Issue with dimensions and indexes in transformed parameters block

I’m trying to estimate the hierarchical linear model below, but R is bringing up the following error:

‘Too many indexes, expression dimensions=0, index found =1’.

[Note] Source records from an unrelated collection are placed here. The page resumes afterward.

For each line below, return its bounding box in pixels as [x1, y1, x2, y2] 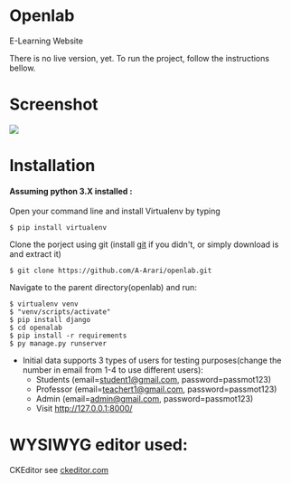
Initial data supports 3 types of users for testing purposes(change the [22, 355, 282, 366]
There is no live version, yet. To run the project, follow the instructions [9, 52, 269, 63]
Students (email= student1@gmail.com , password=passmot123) [35, 375, 272, 385]
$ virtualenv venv [9, 299, 79, 308]
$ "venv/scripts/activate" [9, 308, 111, 317]
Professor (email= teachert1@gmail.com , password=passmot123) [35, 384, 277, 394]
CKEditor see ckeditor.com [9, 465, 109, 476]
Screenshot [9, 94, 99, 115]

The issue is with the transformed parameters block, but I can’t seem to figure what the issue is. Does anyone have any ideas?

data {
  int<lower=1> N;      //Number of data points
  int behaviour[N];       //Outcome - QRP Own Behaviour
  //Clustering Factor
  int K;      //Number of respondents
  int<lower=0> respondent[N];      //Vector of respondent ID
  //Measurement Level Predictors
  real prevalence[N];      
  real trust_sci[N];      
  //Person Level Predictors
  real prevalence_b;      
  int field_artshum;      
  int field_nattech;      
  int field_medhealth;    
  real career_stage;      
}

parameters {
  real alpha_raw[K];      
  real beta_p_r[K];      
  real beta_trust_sci[K];      
  real<lower=0> sigma_resp[K];      
  real alpha_top;     
  real<lower=0> alpha_sigma;
  real beta_p_top;     
  real<lower=0> beta_p_sigma;      
  real beta_ts_top;      
  real<lower=0> beta_ts_sigma;      
  real beta_p_b;      
  real beta_artshum; 
  real beta_nattech; 
  real beta_medhealth; 
  real beta_career; 
  real lambda; 

transformed parameters {
  real alpha[K];
  for(i in 1:K){
    alpha[i] = alpha_sigma * alpha_raw[i] + alpha_top + beta_p_b*prevalence_b[i];
  }
}

model {
  for(i in 1:N) {
    int a_respondent;
    a_respondent = respondent[i];
    behaviour[i] ~ exp_mod_normal(alpha[a_respondent] + beta_p_r[a_respondent]*prevalence[i] +
    beta_trust_sci*trust_sci[i], sigma_resp[a_respondent], lambda);
  }
  //priors
  alpha_raw ~ normal(0, 1);
  beta_p_r ~ normal(beta_p_top, beta_p_sigma);
  beta_trust_sci ~ normal(beta_ts_top, beta_ts_sigma);
  sigma_resp ~ cauchy(0,10);
  //hyper-priors
  alpha_top ~ normal(0,2);
  beta_p_top ~ normal(0,2);
  beta_ts_top ~ normal(0,2);
  alpha_sigma ~ normal(0,2);
  beta_p_sigma ~ normal(0,2);
  beta_ts_sigma ~ normal(0,2);
  beta_p_b ~ normal(0,2);
}

generated quantities{
  real alpha_overall;
  real beta_p_overall;
  real logLikelihood[N];
  vector[N] y_rep;
  
  alpha_overall = exp_mod_normal_rng(alpha_top, alpha_sigma, lambda);
  beta_p_overall = exp_mod_normal_rng(beta_p_top, beta_p_sigma, lambda);
  for (i in 1:N) {
    y_rep[i] = exp_mod_normal_rng(alpha[respondent] + beta_p_r[respondent]*prevalence[i] +
    beta_trust_sci*trust_sci[i], sigma_resp[respondent], lambda);
}
  for (i in 1:N) {
    logLikelihood[i] = exp_mod_normal_lpdf(behaviour[i] | alpha[respondent] + beta_p_r[respondent]*prevalence[i] +
    beta_trust_sci*trust_sci[i], sigma_resp[respondent], lambda);
}
}

Hi,
the problem appears to be the line:

    alpha[i] = alpha_sigma * alpha_raw[i] + alpha_top + beta_p_b*prevalence_b[i];

where prevalence_b[i] is indexed by i, but is defined as real prevalence_b;, i.e. with no dimensions.

Best of luck with your model!

1 Like

The problem is that you try to iterate over prevalence_b, which you declare to be a non-array real.
Naturally prevalence_b has no indices you can call.

2 Likes

Thank you, @martinmodrak ! That seems to have resolved the issue! (: Marked as solution.